From the evidence on record, nowhere it is found that during the course of settlement meeting any one of the accused has specifically aided or enticed in such a manner to drive them out to commit suicide. On the contrary, the evidence on record clearly suggest that there was a quarrel as regards to the settlement of their transaction. No specific evidence or specific utterance from the accused is brought on record so that the accused can be attributed with the utterance of words in such a manner which lead them to commit suicide. The learned trial Judge has elaborately dealt with the evidence on record and elaborately discussed and analysed the evidence on record, which is in accordance with the settled provisions of law and while reading the same, this Court is also concur with the same and the appeal is devoid of merits and deserves to be dismissed. 13. In the above view of the matter, I am of the considered opinion that the trial court was completely justified in acquitting the respondents of the charges leveled against them.
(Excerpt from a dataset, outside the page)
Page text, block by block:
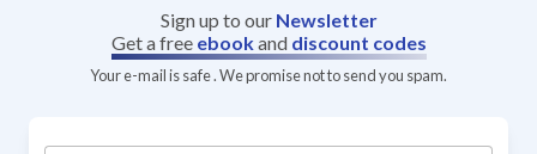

I find that the findings recorded by the trial court are absolutely just and proper and in recording the said findings, no illegality or infirmity has been committed by it. I am, therefore, in complete agreement with the findings, ultimate conclusion and the resultant order of acquittal recorded by the court below and hence find no reasons to interfere with the same. 14. In the result, the present appeal is hereby dismissed. R & P to be sent back to the trial Court. Bail and bail bond, if any, stands cancelled. Surety also, if any given, stands discharged.